In [None]:
## data
import pandas as pd
import numpy as np
import datetime as dt
from dateutil.relativedelta import relativedelta
from unicodedata import normalize

## vis
import matplotlib
import matplotlib.pyplot as plt
import matplotlib.dates as mdates
import seaborn as sns
# contagem de aging
from collections import Counter

from IPython.display import display, HTML

## modelo
from sklearn import preprocessing
from sklearn.ensemble import RandomForestRegressor, RandomForestClassifier, GradientBoostingClassifier, GradientBoostingRegressor
from sklearn.model_selection import train_test_split
from sklearn.preprocessing import OneHotEncoder, StandardScaler
from sklearn.compose import ColumnTransformer
from imblearn.pipeline import Pipeline
from imblearn.over_sampling import SMOTE
from sklearn.decomposition import PCA
from sklearn.metrics import accuracy_score
from sklearn.metrics import classification_report, confusion_matrix, ConfusionMatrixDisplay, precision_recall_curve
from sklearn.metrics import average_precision_score, mean_absolute_error, roc_curve, auc, roc_auc_score
from scikitplot.metrics import plot_roc
from sklearn.model_selection import cross_val_score

# check xgboost version
from xgboost import XGBClassifier, XGBRegressor

import dill as pickle

## alertas
import warnings
warnings.filterwarnings("ignore")

In [None]:
# %pip install xgboost==1.5.0

***
### Funções

In [None]:
def aucur(y_test, preds):
    # calculate AUC
    aucur = roc_auc_score(y_test, preds)
    print('AUC: %.3f' % aucur)

    # calculate roc curve
    fpr, tpr, thresholds = roc_curve(y_test, preds)

    # plot no skill
    plt.plot([0, 1], [0, 1], linestyle='--')
    # plot the roc curve for the model
    plt.plot(fpr, tpr, marker='.')
    # show the plot
    plt.show()

In [None]:
def just_check_nan(df):
    # Check NaN Pandas and Numpy
    missing_val_count_by_column = (df.isna().sum())

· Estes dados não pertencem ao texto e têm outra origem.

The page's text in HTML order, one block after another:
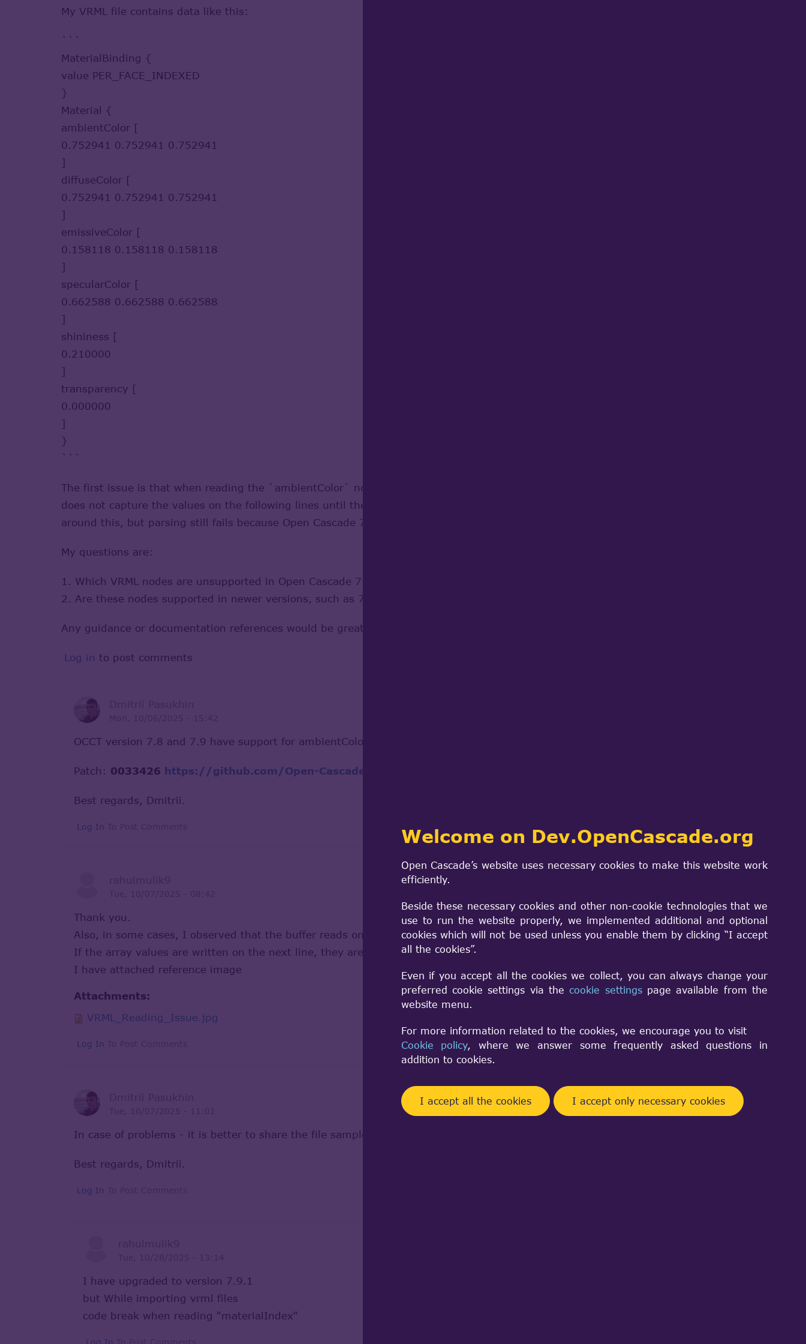
Welcome on Dev.OpenCascade.org
Open Cascade’s website uses necessary cookies to make this website work
efficiently.
Beside these necessary cookies and other non-cookie technologies that we
use to run the website properly, we implemented additional and optional
cookies which will not be used unless you enable them by clicking “I accept
all the cookies”.
Even if you accept all the cookies we collect, you can always change your
preferred cookie settings via thecookie settingspage available from the
website menu.
For more information related to the cookies, we encourage you to visit
Cookie policy, where we answer some frequently asked questions in
addition to cookies.
I accept all the cookies I accept only necessary cookies
My VRML file contains data like this:
```
MaterialBinding {
value PER_FACE_INDEXED
}
Material {
ambientColor [
0.752941 0.752941 0.752941
]
diffuseColor [
0.752941 0.752941 0.752941
]
emissiveColor [
0.158118 0.158118 0.158118
]
specularColor [
0.662588 0.662588 0.662588
]
shininess [
0.210000
]
transparency [
0.000000
]
}
```
The first issue is that when reading the `ambientColor` node, the parser only recognizes the opening line (`ambientColor [`) but
does not capture the values on the following lines until the closing bracket. I’ve made some changes in the source code to work
around this, but parsing still fails because Open Cascade 7.7 does not support the `ambientColor` node at all.
My questions are:
1. Which VRML nodes are unsupported in Open Cascade 7.7?
2. Are these nodes supported in newer versions, such as 7.9?
Any guidance or documentation references would be greatly appreciated.
Log in to post comments
OCCT version 7.8 and 7.9 have support for ambientColor node.
Patch: 0033426 https://github.com/Open-Cascade-SAS/OCCT/commit/06f2625c35e9a8897ad49898...
Best regards, Dmitrii.
Log In
Thank you.
Also, in some cases, I observed that the buffer reads only the line "ambientColor [", "materialIndex ["
If the array values are written on the next line, they are not recognized, and the parser throws a VrmlData_VrmlFormatError.
I have attached reference image
Attachments:
VRML_Reading_Issue.jpg
Log In
In case of problems - it is better to share the file samples to reproduce from our side.
Best regards, Dmitrii.
Log In
I have upgraded to version 7.9.1
but While importing vrml files
code break when reading "materialIndex"

    columns_with_nan = missing_val_count_by_column[missing_val_count_by_column > 0]
    print('Dados com NaN:')
    print(columns_with_nan)
    print('')
    print('columns_with_nan.shape', columns_with_nan.shape)
    print('')

In [None]:
def plot_feature_freq(df, feature):
    labels, counts = np.unique(df[feature].dropna(), return_counts=True)
    total = counts[0] + counts[1]
    plt.figure(figsize=(10, 7))
    ax = sns.barplot(x=labels, y=(counts/total)*100, data = df)
    ax2 = sns.barplot(x=labels, y=counts, data = df)

    for p in ax.patches:
        ax.annotate('{:.2f}%'.format(p.get_height()), (p.get_x() + 0.3, p.get_height()+0.6), rotation = 0)

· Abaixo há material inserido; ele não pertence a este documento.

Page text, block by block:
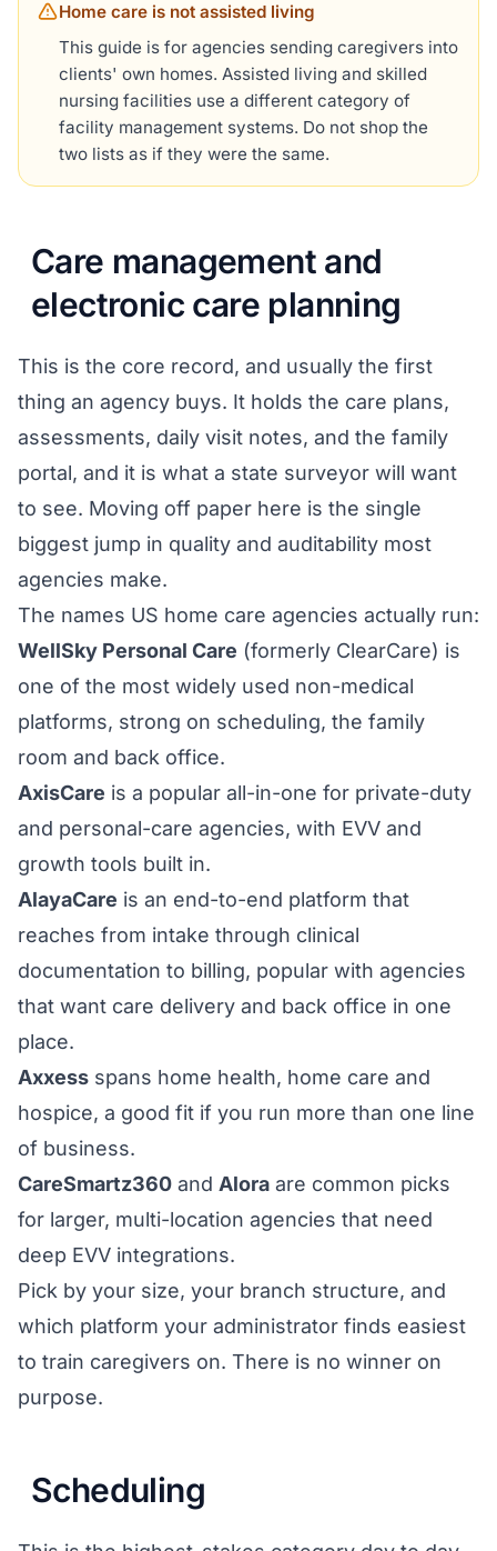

#     ax.set(xlabel='Trocou', ylabel='Porcentagem')
    ax.xaxis.label.set_size(20)
    ax.yaxis.label.set_size(20)
    plt.show()

In [None]:
def plot_feature_freq_mes(df, feature):
    labels, counts = np.unique(df[feature].dropna(), return_counts=True)
    total = counts[0] + counts[1] + counts[2] + counts[3] + counts[4] + counts[5] + counts[6]
    plt.figure(figsize=(10, 7))
    ax = sns.barplot(x=labels, y=(counts/total)*100, data = df)
    ax2 = sns.barplot(x=labels, y=counts, data = df)

    for p in ax.patches:
        ax.annotate('{:.2f}%'.format(p.get_height()), (p.get_x() + 0.3, p.get_height()+0.6), rotation = 0)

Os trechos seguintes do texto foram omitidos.